Between 18:18 UTC on 2024-02-01 and 17:30 UTC on 2024-02-22, customers experienced intermittent errors when trying to use the RDP Web Session feature of Safeguard Remote Access (SRA).
The event was triggered by a deployment of updated versions of Safeguard Remote Access product components at 14:18 UTC on 2024-02-01 and caused scaling issues of backend services due to a memory leak issue.
The event was first reported by customers at 13:54 UTC on 2024-02-07. The team started working on the event by implementing interim fixes to mitigate the service outage and allow customers to use the feature, while working on a permanent solution.
This incident impacted multiple SRA customers across the US and EU regions.
The overall incident can be separated into 3 unique issues
The first customer service requests noted that the first 4-5 attempts to launch an RDP web session in SRA failed, with subsequent attempts then working as expected.
We then opened a major incident on Statuspage for the Safeguard Remote Access product at 16:27 UTC on 2024-02-08.
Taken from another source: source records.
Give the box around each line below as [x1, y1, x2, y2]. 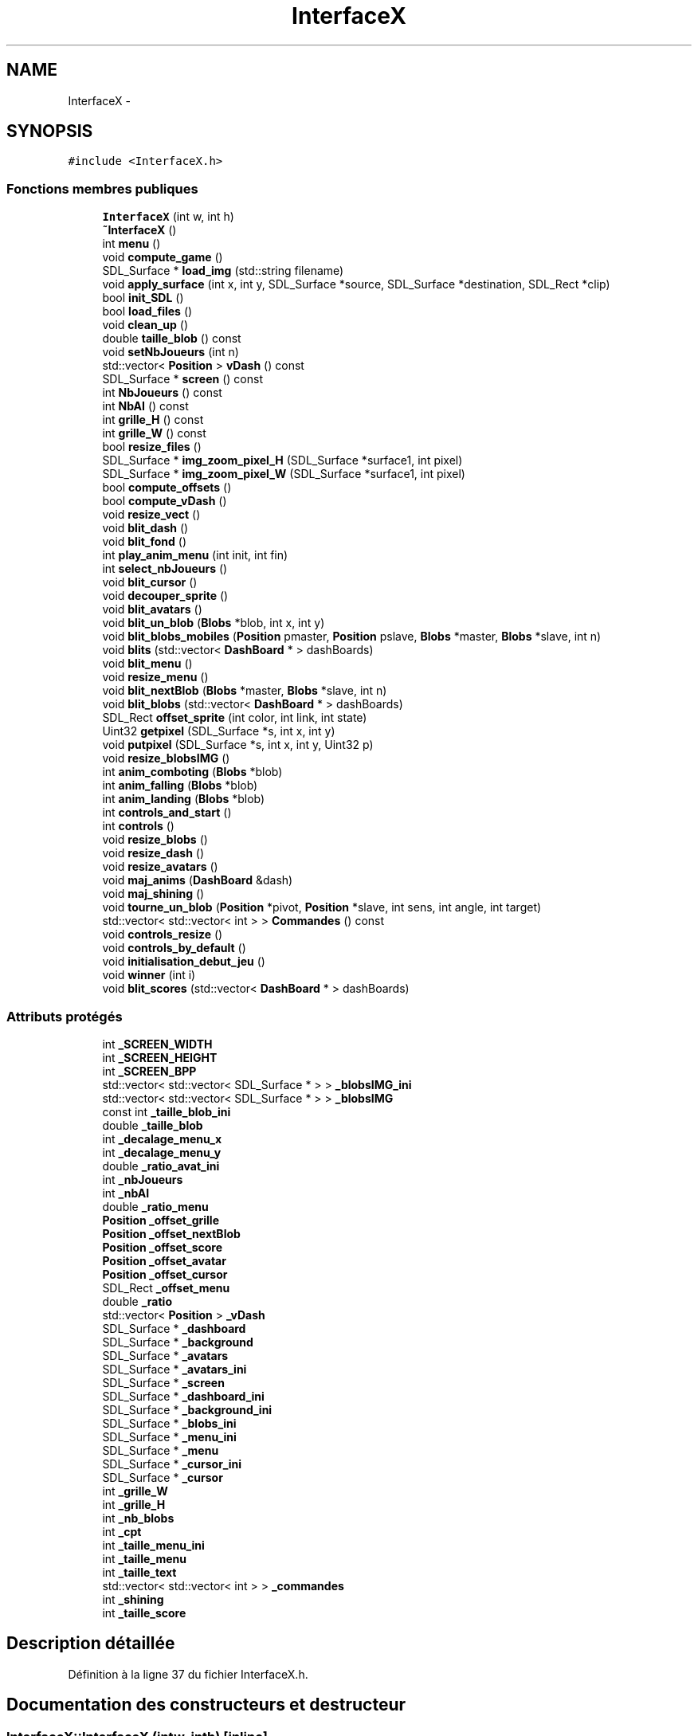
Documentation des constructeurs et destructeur [6, 1695, 406, 1715]
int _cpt [102, 1524, 142, 1538]
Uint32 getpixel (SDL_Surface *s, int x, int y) [102, 724, 335, 739]
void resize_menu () [102, 670, 209, 684]
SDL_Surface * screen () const [102, 372, 263, 386]
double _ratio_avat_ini [102, 1158, 220, 1173]
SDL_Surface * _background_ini [102, 1402, 273, 1417]
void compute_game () [102, 250, 223, 265]
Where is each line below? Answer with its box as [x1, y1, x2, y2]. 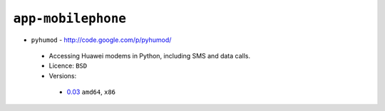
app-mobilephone [13, 11, 126, 26]
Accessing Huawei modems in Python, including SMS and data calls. [48, 51, 251, 60]
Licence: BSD [48, 61, 88, 70]
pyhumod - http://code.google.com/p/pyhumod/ [31, 36, 172, 44]
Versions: [48, 71, 77, 80]
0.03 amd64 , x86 [66, 88, 116, 96]

Our Product team found changes in recent application framework updates. Code updates were made and the repaired component was re-deployed to production at 14:58 UTC on 2024-02-09.
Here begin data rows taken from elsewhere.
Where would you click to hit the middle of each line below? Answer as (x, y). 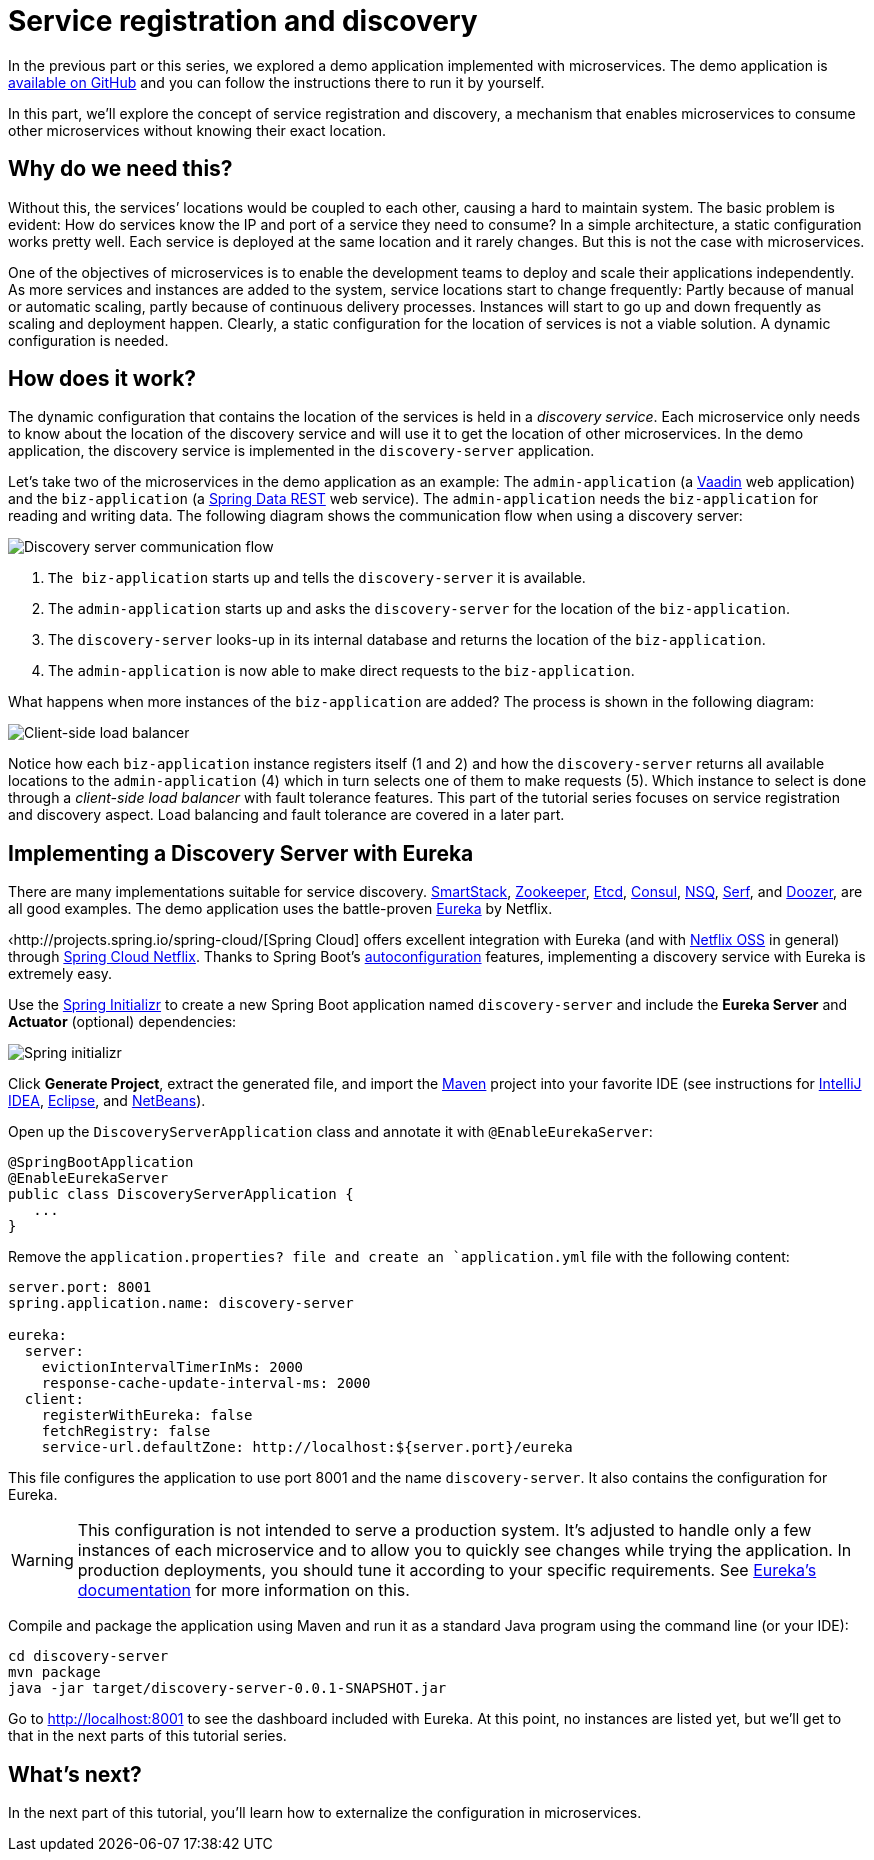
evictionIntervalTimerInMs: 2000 (172, 1367)
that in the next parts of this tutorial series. (147, 1736)
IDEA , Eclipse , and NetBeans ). (107, 1101)
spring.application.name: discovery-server (181, 1303)
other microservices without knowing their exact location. (197, 130)
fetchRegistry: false (126, 1431)
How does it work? (102, 379)
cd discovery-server (88, 1656)

Our Support team confirmed at 18:45 UTC on 2024-02-09 that the RDP web session feature was working, our Operations team then changed the incident on Statuspage to 'Resolved' at 21:05 UTC on 2024-02-09.
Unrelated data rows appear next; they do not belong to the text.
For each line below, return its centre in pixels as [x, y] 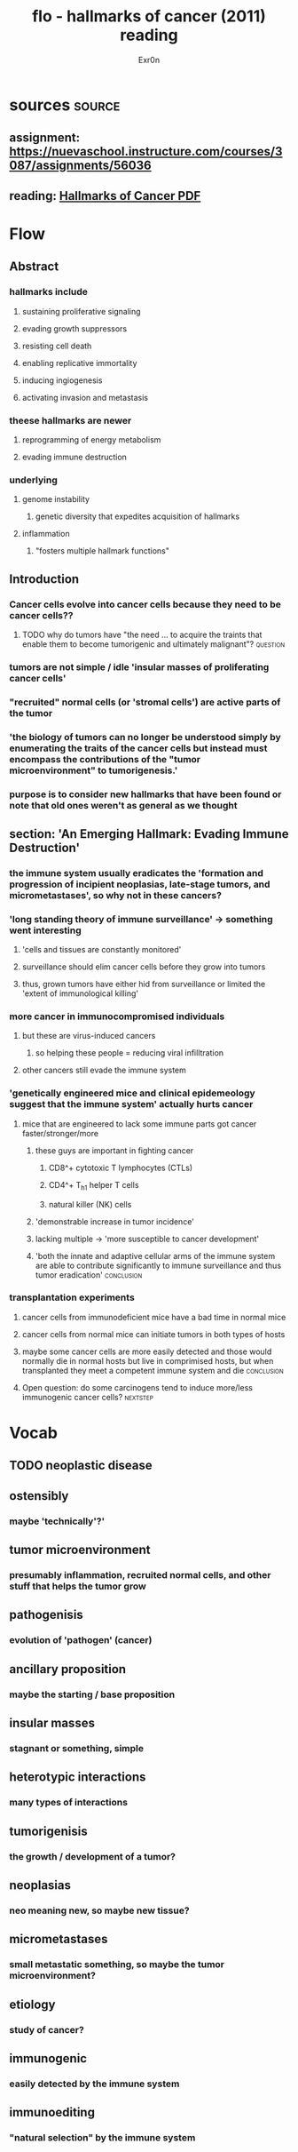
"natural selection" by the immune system [102, 2138]
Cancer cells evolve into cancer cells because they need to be [145, 604]
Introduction [44, 579]
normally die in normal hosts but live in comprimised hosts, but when [148, 1360]
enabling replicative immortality [79, 363]
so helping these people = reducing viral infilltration [129, 1053]
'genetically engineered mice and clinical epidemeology [132, 1093]
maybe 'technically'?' [57, 1521]

This was believed to address the cause of the outage at that time.
Starting at 16:50 UTC on 2024-02-13, customers reported that the loss in RDP functionality had returned.
Our product team found two components that were aggressively scaling towards their maximum operating limit.
As an interim hotfix, we increased the maximum target that the service could scale to, which allowed the service to continue functioning. We also changed the service responsible for performing scaling operations to rule out the original scaling service as a root cause.
The Operations team opened the second major incident on Statuspage for the Safeguard Remote Access product at 12:52 UTC on 2024-02-14.
At 17:46 UTC on 2024-02-14, following our hotfix, customers began to report that the RDP web session feature was operational.
The Product team continued to analyze service logs and found broken pipe errors caused by a bug in the implementation of two components that was introduced as part of a product release on 2024-02-01.
At 14:02 UTC on 2024-02-15, the two suspect components were rolled back to their last known-working version. The Product team also amended one of the components responsible for scaling.
Further monitoring showed proper scaling of backend components and a large drop of broken pipe errors.
The Operation team updated the incident on Statuspage to 'Resolved' at 16:17 UTC on 2024-02-15.
At 07:06 UTC on 2024-02-16, our support team reported that after a few hours of successfully using the RDP web session feature, the same RDP session errors had returned.
Developers immediately started collecting monitoring data and began to reproduce the errors in our non-production environment.
The Operations team created the third major incident on Statuspage at 09:28 UTC on 2024-02-16.
After discussing with the Product team, the Operations team implemented a hotfix that restarted the Safeguard Remote Access service every 4 hours to eliminate the impact of memory errors. These scheduled restarts were communicated via the Statuspage at 10:58 UTC on 2024-02-16.
Customers then confirmed that Safeguard Remote Access RDP functionality had been restored.
The Operations team extended the scheduled restarts to once every 6 hours. This change was reflected on the Statuspage at 18:51 UTC on 2024-02-16.
After further monitoring of backend metrics, scaling parameters were updated to better mitigate the memory error and require less restarts.
A 3rd party component was identified as a root cause of the memory issues.
The Operations team deployed a known-working version of the 3rd party component at 18:00 UTC on 2024-02-19.
After further monitoring of backend metrics the scheduled restarts were removed and the Operations team updated the incident on Statuspage to the monitoring status at 19:00 UTC on 2024-02-19 to the “monitoring” status.
After further tests, internal validation, and confirmation from customers, the Statuspage incident was resolved on 2024-02-22 at 17:30 UTC.